> EXERCISE PROMPT
Reproduce each line from the records that holds "system".

(Items listed in a dataset)
------------------------------------------------------------

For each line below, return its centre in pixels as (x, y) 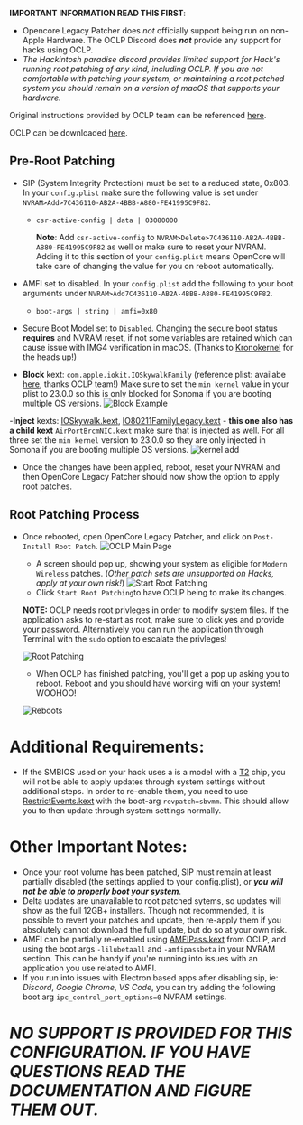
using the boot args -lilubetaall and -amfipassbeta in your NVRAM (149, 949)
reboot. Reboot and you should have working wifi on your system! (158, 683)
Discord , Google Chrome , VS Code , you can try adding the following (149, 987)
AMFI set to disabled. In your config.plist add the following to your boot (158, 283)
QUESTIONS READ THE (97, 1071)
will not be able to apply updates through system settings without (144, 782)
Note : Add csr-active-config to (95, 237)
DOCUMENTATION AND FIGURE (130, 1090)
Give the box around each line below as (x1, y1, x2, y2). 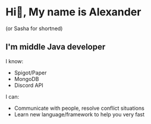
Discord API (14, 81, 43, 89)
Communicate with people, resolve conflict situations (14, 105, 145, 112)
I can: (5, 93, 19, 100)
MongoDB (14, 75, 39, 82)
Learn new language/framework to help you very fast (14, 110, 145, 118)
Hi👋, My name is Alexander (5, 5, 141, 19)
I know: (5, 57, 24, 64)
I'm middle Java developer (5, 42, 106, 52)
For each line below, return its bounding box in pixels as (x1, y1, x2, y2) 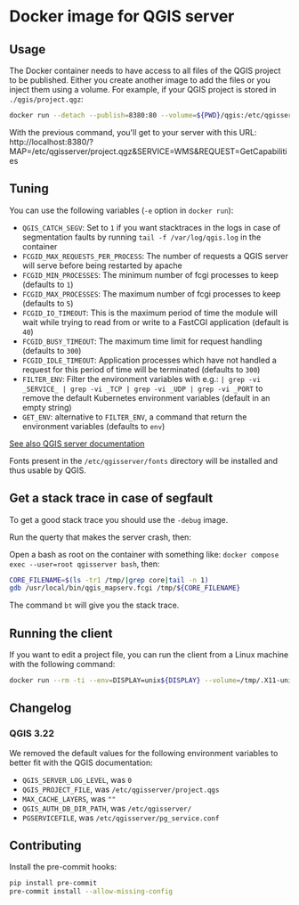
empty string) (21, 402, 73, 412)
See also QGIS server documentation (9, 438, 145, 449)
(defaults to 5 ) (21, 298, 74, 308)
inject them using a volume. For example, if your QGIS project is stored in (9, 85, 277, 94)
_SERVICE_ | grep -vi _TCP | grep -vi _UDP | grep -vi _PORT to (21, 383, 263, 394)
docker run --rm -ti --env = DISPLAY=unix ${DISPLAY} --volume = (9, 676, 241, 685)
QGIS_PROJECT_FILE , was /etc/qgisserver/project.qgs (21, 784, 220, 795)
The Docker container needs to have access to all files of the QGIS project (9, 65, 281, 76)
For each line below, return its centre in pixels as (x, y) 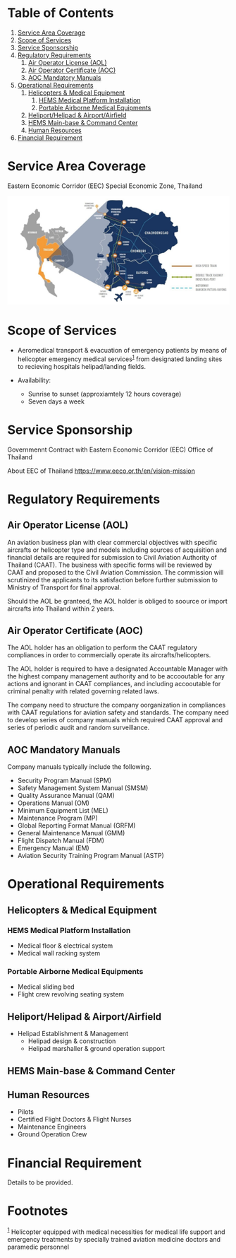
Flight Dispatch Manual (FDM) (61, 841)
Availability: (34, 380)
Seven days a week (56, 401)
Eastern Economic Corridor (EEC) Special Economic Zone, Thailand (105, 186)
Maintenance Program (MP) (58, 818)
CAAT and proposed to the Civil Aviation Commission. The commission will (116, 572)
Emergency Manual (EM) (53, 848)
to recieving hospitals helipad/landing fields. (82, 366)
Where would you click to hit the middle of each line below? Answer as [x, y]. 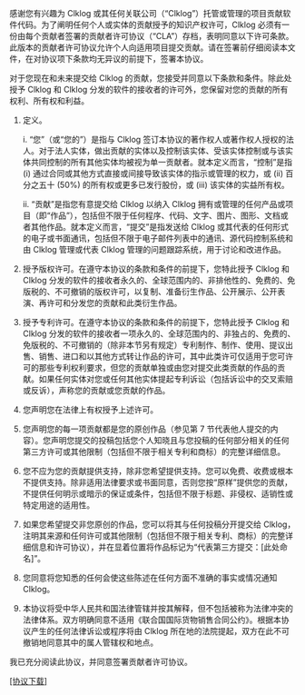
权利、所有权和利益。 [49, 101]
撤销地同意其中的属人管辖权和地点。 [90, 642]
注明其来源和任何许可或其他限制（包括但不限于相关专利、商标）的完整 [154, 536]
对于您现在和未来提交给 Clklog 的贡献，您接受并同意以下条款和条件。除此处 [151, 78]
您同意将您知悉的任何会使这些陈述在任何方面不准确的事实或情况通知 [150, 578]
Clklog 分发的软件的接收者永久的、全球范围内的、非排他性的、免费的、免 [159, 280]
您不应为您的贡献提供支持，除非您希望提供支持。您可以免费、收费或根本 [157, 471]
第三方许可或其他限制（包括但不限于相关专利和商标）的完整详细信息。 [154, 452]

------------------------------------------------------------

> COMPLETED EXERCISE
reboot. Reboot and you should have working wifi on your system! (158, 683)
will not be able to apply updates through system settings without (144, 782)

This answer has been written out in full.